About this exercise »
The answer consists solely of the data below, reproduced exactly.

------ Stored data

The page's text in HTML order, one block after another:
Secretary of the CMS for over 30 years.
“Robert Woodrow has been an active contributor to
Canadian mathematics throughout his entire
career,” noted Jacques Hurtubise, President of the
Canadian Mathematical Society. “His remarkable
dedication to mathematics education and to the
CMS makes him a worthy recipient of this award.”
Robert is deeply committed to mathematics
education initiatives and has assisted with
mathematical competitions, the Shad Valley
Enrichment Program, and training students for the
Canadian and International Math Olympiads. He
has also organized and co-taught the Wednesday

------------

Answer to this problem »
The page's text in HTML order, one block after another:
Secretary of the CMS for over 30 years.
“Robert Woodrow has been an active contributor to
Canadian mathematics throughout his entire
career,” noted Jacques Hurtubise, President of the
Canadian Mathematical Society. “His remarkable
dedication to mathematics education and to the
CMS makes him a worthy recipient of this award.”
Robert is deeply committed to mathematics
education initiatives and has assisted with
mathematical competitions, the Shad Valley
Enrichment Program, and training students for the
Canadian and International Math Olympiads. He
has also organized and co-taught the Wednesday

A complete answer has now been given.